• SOURCE DATA:
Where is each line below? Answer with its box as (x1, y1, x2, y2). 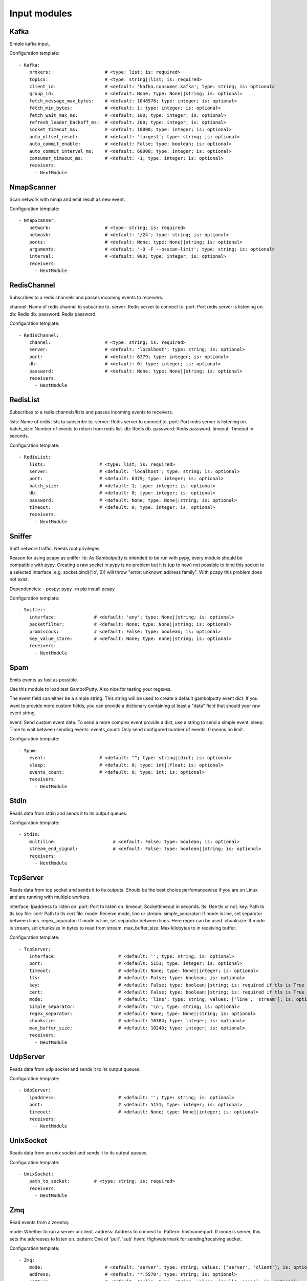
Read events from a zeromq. (9, 1220, 69, 1226)
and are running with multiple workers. (9, 894, 91, 900)
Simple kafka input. (9, 41, 51, 47)
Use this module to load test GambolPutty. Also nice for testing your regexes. (9, 686, 172, 692)
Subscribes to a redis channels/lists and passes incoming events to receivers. (9, 409, 173, 415)
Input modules (9, 8, 73, 19)
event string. (9, 710, 36, 716)
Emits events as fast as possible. (9, 676, 78, 683)
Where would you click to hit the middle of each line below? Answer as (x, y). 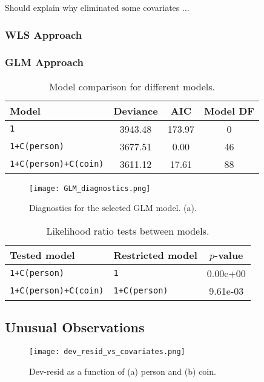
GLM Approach (44, 62)
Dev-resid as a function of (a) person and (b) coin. (123, 371)
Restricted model (155, 255)
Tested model (42, 255)
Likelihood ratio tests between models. (128, 230)
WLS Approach (44, 34)
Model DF (229, 110)
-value (229, 255)
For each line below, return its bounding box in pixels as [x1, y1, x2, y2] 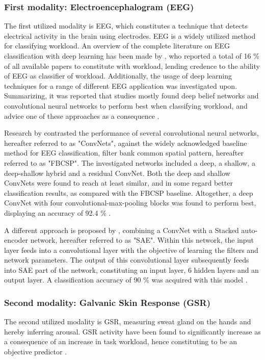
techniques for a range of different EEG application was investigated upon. [4, 80, 237, 91]
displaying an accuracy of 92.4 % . [4, 207, 111, 218]
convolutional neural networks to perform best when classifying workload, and [4, 100, 248, 111]
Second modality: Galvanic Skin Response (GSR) [4, 296, 210, 308]
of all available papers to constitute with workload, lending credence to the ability [4, 60, 260, 71]
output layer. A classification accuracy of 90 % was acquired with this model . [4, 274, 248, 285]
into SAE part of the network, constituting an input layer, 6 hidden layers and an [4, 264, 259, 275]
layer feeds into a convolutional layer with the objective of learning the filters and [4, 244, 258, 255]
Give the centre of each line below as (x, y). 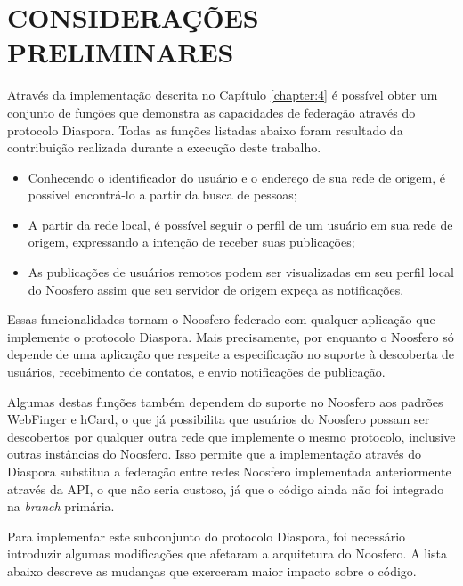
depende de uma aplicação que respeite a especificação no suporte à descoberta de (231, 354)
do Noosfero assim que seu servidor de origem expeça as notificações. (216, 289)
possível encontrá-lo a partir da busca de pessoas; (162, 195)
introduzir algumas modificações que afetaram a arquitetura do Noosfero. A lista (227, 553)
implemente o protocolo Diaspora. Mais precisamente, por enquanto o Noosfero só (231, 336)
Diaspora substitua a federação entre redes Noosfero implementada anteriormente (229, 471)
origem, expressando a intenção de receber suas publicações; (191, 242)
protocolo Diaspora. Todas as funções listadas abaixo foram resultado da (205, 130)

• WORK REQUEST: Of all the material above, only the lines from the one that has "Restricted model (155, 255)" down to the one that has "techniques for a" are to be written out, exactly and with both ends included. Pictures are skipped.

• ANSWER FOR THE TASK:
Restricted model (155, 255)
Tested model (42, 255)
Likelihood ratio tests between models. (128, 230)
WLS Approach (44, 34)
Model DF (229, 110)
-value (229, 255)
For each line below, return its bounding box in pixels as [x1, y1, x2, y2] 
techniques for a range of different EEG application was investigated upon. [4, 80, 237, 91]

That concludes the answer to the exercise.